Three panels share the same frequency axis (0 to Nyquist of the respective sample rate).

Top — frequency response of the FIR branch. The halfband filter's magnitude response (dB) plotted against normalised frequency. The passband (0 to 0.4) is flat within ±0.5 dB; the transition band (0.4–0.6) rolls off sharply; the stopband (0.6 to 0.5 = alias zone) is attenuated by the design target (typically 60 dB). The halfband symmetry means the response is always exactly 0.5 (−6 dBFS) at the midpoint, f = 0.25.

Middle — input IQ spectrum. A broadband noise source plus a passband tone at f = 0.08 and a stopband jammer at f = 0.35. Both land within the ±Nyquist of the input sample rate.

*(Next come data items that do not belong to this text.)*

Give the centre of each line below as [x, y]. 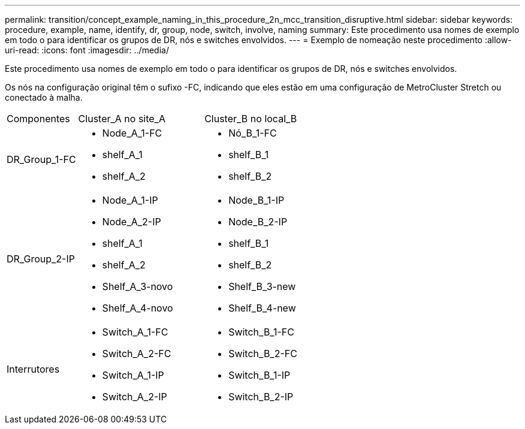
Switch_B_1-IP [260, 375]
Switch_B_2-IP [261, 397]
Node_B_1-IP [257, 200]
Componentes [38, 119]
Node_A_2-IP [132, 222]
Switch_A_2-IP [135, 397]
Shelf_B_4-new [262, 308]
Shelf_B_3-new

Bottom — output IQ spectrum after 2:1 decimation. The output Nyquist has halved; the passband tone at f = 0.08 survives near full amplitude; the stopband jammer at f = 0.35 has been suppressed by ≥ 60 dB. The broadband noise floor has risen by 3 dB because both the original band and its alias fold together — expected for any decimator without pre-filtering.

The halfband structure¶

A halfband FIR of length 2N+1 (N even) has the polyphase property: every other coefficient is exactly zero. This decomposes into two branches:

x[n] → [even samples x[0], x[2], x[4], …] → FIR branch  → +→ y[m]
     → [odd  samples x[1], x[3], x[5], …] → pure delay  → +

The FIR branch applies the non-zero coefficients to the even-indexed inputs. The delay branch passes the odd-indexed input at the center lag (x[2m−N]) scaled by 0.5 (the halfband polyphase rate identity).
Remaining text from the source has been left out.